┏━━

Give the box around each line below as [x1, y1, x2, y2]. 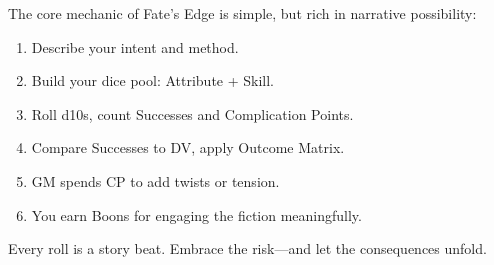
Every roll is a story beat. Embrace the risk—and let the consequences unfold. [8, 238, 487, 259]
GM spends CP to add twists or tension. [31, 170, 280, 191]
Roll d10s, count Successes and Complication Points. [31, 103, 354, 124]
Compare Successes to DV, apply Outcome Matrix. [31, 137, 345, 158]
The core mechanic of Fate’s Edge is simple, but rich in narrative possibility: [8, 3, 477, 23]
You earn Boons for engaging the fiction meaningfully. [31, 204, 362, 225]
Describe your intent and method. [31, 36, 239, 57]
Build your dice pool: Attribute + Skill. [31, 70, 275, 91]
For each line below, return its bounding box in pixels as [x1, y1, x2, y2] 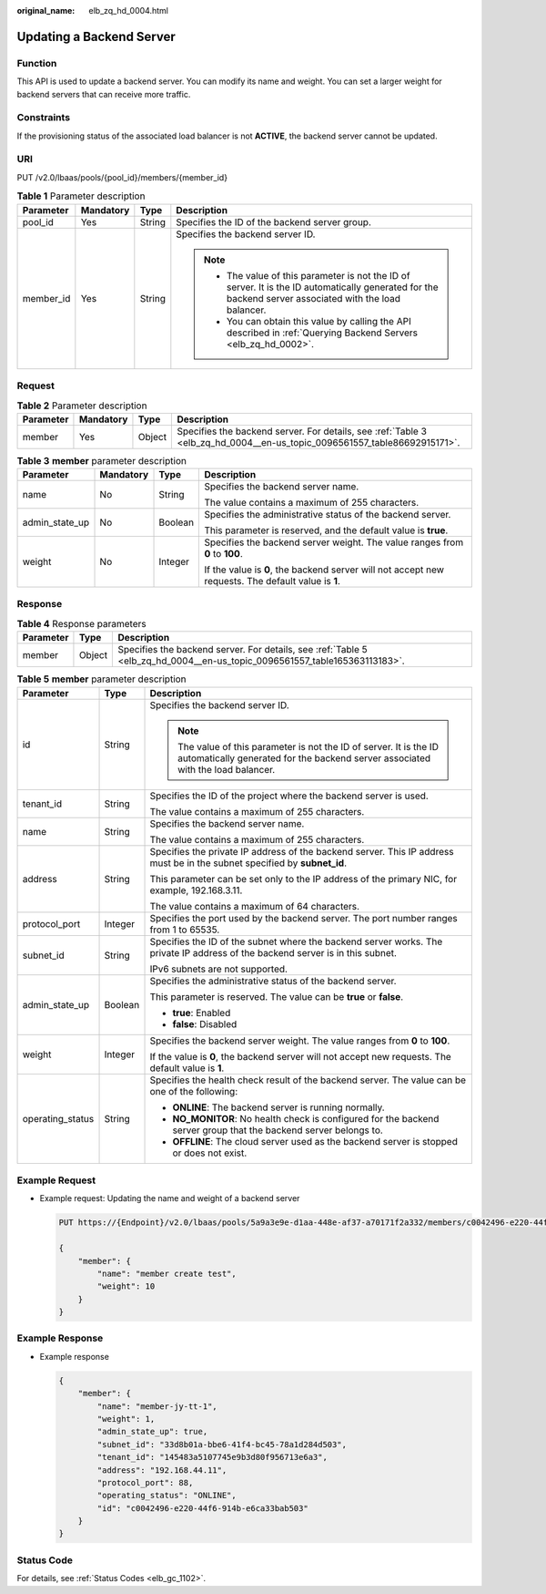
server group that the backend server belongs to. [172, 1124, 384, 1136]
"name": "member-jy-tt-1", [96, 1401, 217, 1412]
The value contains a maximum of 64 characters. [149, 900, 359, 912]
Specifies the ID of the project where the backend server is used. [149, 789, 430, 802]
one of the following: [149, 1085, 238, 1097]
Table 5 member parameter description [16, 673, 187, 685]
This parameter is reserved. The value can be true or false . [149, 990, 404, 1003]
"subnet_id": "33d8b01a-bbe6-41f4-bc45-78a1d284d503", [96, 1439, 348, 1449]

┗━━

Task: Copy the entries above exactly, but only the stretch from the line containing "The core mechanic" through the line containing "The value contains". Keep both end lines; drop the pictures.

Task result:
The core mechanic of Fate’s Edge is simple, but rich in narrative possibility: [8, 3, 477, 23]
You earn Boons for engaging the fiction meaningfully. [31, 204, 362, 225]
Describe your intent and method. [31, 36, 239, 57]
Build your dice pool: Attribute + Skill. [31, 70, 275, 91]
For each line below, return its bounding box in pixels as [x1, y1, x2, y2] 
server group that the backend server belongs to. [172, 1124, 384, 1136]
"name": "member-jy-tt-1", [96, 1401, 217, 1412]
The value contains a maximum of 64 characters. [149, 900, 359, 912]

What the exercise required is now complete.